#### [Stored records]
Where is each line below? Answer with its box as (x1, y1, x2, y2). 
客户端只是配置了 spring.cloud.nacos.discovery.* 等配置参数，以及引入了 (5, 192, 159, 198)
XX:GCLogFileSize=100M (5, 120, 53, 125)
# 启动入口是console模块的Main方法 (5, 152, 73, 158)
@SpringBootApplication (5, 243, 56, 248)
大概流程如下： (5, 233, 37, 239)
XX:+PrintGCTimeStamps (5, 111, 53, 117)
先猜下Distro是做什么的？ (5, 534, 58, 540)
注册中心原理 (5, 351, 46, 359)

---

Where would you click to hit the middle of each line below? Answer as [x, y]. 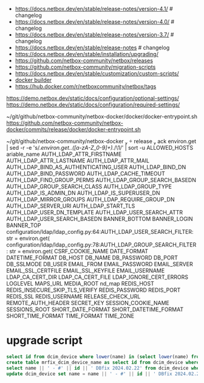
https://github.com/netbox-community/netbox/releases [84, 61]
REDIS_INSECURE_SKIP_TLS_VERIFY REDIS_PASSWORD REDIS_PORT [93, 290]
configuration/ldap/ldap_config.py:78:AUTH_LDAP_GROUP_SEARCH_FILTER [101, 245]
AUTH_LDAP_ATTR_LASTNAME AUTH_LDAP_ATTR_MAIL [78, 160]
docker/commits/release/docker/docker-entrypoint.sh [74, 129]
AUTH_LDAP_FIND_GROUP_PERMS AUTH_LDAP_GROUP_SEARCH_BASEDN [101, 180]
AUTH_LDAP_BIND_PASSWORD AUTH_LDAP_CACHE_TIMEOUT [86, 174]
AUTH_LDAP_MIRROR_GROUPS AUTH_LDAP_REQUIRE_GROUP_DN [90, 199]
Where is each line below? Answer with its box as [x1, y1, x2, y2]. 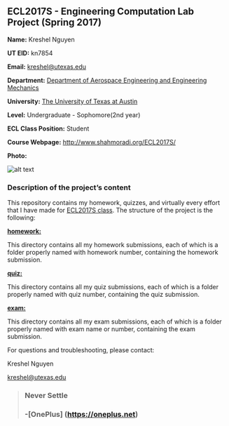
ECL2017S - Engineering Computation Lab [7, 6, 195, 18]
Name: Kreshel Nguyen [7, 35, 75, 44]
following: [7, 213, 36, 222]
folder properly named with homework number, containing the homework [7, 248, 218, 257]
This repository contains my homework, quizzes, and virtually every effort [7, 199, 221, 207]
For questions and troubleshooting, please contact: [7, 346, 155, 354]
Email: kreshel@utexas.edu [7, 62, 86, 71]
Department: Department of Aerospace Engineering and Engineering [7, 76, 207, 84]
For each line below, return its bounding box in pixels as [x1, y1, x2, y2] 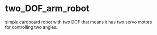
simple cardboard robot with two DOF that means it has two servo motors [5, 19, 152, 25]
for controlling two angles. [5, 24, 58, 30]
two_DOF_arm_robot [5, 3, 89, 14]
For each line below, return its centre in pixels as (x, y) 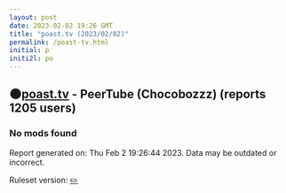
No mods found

#### [EXERCISE REQUIREMENTS]
Starting at the line above that contains "客户端只是配置了 spring.cloud.nacos.discovery.* 等配置参数，以及引入了", write out each line exactly until the line that contains "注册中心原理 (5, 351, 46, 359)" has been written, and stop there.

#### [PROBLEM SOLUTION]
客户端只是配置了 spring.cloud.nacos.discovery.* 等配置参数，以及引入了 (5, 192, 159, 198)
XX:GCLogFileSize=100M (5, 120, 53, 125)
# 启动入口是console模块的Main方法 (5, 152, 73, 158)
@SpringBootApplication (5, 243, 56, 248)
大概流程如下： (5, 233, 37, 239)
XX:+PrintGCTimeStamps (5, 111, 53, 117)
先猜下Distro是做什么的？ (5, 534, 58, 540)
注册中心原理 (5, 351, 46, 359)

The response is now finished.